Approach 2: Since Brute-Force Matching can be slow due to exhaustive search, we can leverage methods like FLANN (Fast Library for Approximate Nearest Neighbors) to approximate nearest neighbor.
- FLANN: A library for fast nearest neighbor search in high-dimensional spaces.
- Mechanism: It builds an index of descriptors (e.g., using LSH for binary descriptors) and searches for matches efficiently. For binary descriptors, it uses Hamming distance and parameters like table_number=6 and key_size=12 to optimize speed and accuracy.
- Implementation:
  - cv2.FlannBasedMatcher is used with parameters for AKAZE descriptors.
  - Matches are filtered using Lowe’s ratio test.
Reducing Outliers in Matches:
- RANSAC (Random Sample Consensus): A robust method to estimate parameters of a mathematical model from a set of observed data containing outliers.
  - Mechanism: It iteratively samples a minimal subset of matches (e.g., 8 matches to compute the fundamental matrix), builds a model, and counts how many other matches (inliers) fit this model within a threshold (e.g., reprojection error < 3.0 pixels). The model with the most inliers is selected, and outliers are discarded.
- Lowe's ratio test:
  - Purpose: Descriptor matching can produce ambiguous matches, especially in repetitive regions like trees or sky. Lowe’s ratio test filters out unreliable matches by ensuring the best match is significantly better than the second-best.
  - Mechanism: For each keypoint, the matcher finds the two nearest descriptors in the other frame (using Hamming distance for binary descriptors like AKAZE/ORB). A match is kept if the distance to the closest descriptor is less than 0.65 times the distance to the second closest, indicating high confidence.
  - Example: A keypoint’s closest match has a Hamming distance of 30, and the second closest is 50. Since 30 < 0.65 * 50 (32.5), the match is kept; otherwise, it’s discarded as ambiguous.
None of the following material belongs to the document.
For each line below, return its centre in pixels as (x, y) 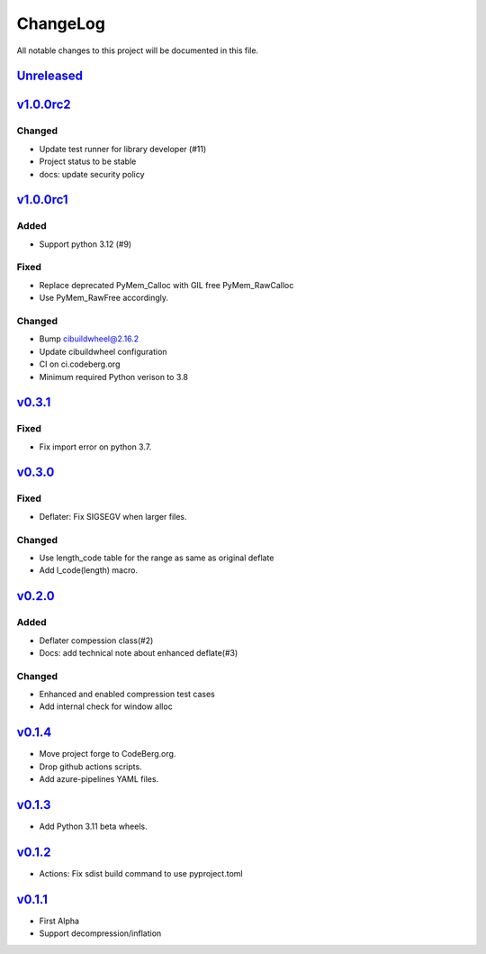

The final matching result after combining AKAZE, ORB, and goodFeaturesToTrack. The quality and quantity of features and matches are way better than previously.

Pipeline Overview: The extract_akaze_orb_features function in extractor.py follows these steps:

Preprocessing: Enhance road features in both frames using preprocess_image (CLAHE → Gaussian blur → Canny edges → blend with original image) to make lane markings and road textures more prominent.
Feature Extraction:

Detect AKAZE keypoints and descriptors with a threshold of 0.0001 to capture detailed features.
Detect ORB keypoints and descriptors, limiting to 1500 features for efficiency.
Use goodFeaturesToTrack to detect road-specific corners (e.g., lane markings, curbs), computing ORB descriptors for these keypoints.

Keypoint Combination: Concatenate AKAZE, ORB, and road keypoints into a single list per frame for unified processing.
Feature Matching:

Match AKAZE, ORB, and road descriptors separately using FLANN (k=2 nearest neighbors) for speed.
Apply Lowe’s ratio test (threshold 0.65) to filter unreliable matches.
Adjust match indices to account for the combined keypoint lists.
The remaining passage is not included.